Harris, who by then was on the faculty of the University of Notre Dame, and his co-author concluded what many day-traders learned from bitter experience. "One of the things we found there was that it was very difficult to make money," he says.
Harris' research covers new territory resulting from the rise in NASDAQ's importance in the last two decades and the ability of newly powerful computers--the very industry that propelled NASDAQ--to analyze moment-by-moment market transactions. Previously, Harris says, researchers only had end-of-the-day data to study.
"There were little things in the market that nobody did understand," he says. Then, markets started producing CD-ROMs recording every quote. The amount of information soared as markets began permitting quotes in 1/16ths and eventually in pennies. Today, the data has moved from CDs to the more capacious DVD-ROMs.
"NASDAQ had grown into a huge market in the 1990s," Harris says.

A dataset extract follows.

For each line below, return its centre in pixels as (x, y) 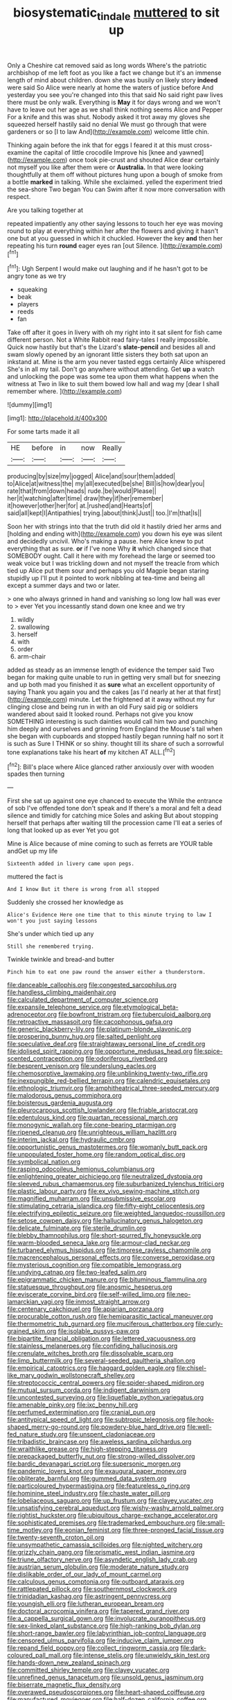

With the phenomenal rise of such computer titans as Intel, Apple and Microsoft, which hadn't qualified for the New York Stock Exchange, NASDAQ was transformed from a venue for small-capital companies into a major player.
Harris honed his knowledge of NASDAQ as a Visiting Academic Fellow there from 2000-01, when he joined the UD faculty. Among his recent papers is "NASDAQ Trading Halts: The Impact of Market Mechanisms on Prices, Trading Activity and Execution Costs." NASDAQ halts trading on a stock when news is pending about the company, which occurs four to five times on a given day, Harris and his collaborators found.
"Jeff Harris' work has helped us and investors understand the markets better, particularly the NASDAQ stock market," says Mike Edleson, senior vice president and chief economist at NASDAQ. "He's a recognized expert on the workings of markets and how investors and companies benefit from them."
Harris often shuttles between his office in Purnell Hall and the Washington, D.C., area, where the SEC and NASDAQ are located and where his wife, Kirsten Anderson, BE '89, is a professor of financial accounting at Georgetown University.
One thing that Harris doesn't spend time on is analyzing his own stock holdings. "I trust the professionals to manage my portfolio," he says. "The truth of the matter is that the more you know, the less you know."
He notes that individual investors face some of the same hurdles as day-traders, including having to pay broker fees and trying to get ahead of specialists with supercomputers who scour world markets on a minute-by-minute basis.
There's something to be said for the long run, Harris says, because today's top 10 stocks won't be in the top 10 a few years from now. "Price today is always expectation about the future," he says. "If I knew exactly what was going to happen, I wouldn't be teaching."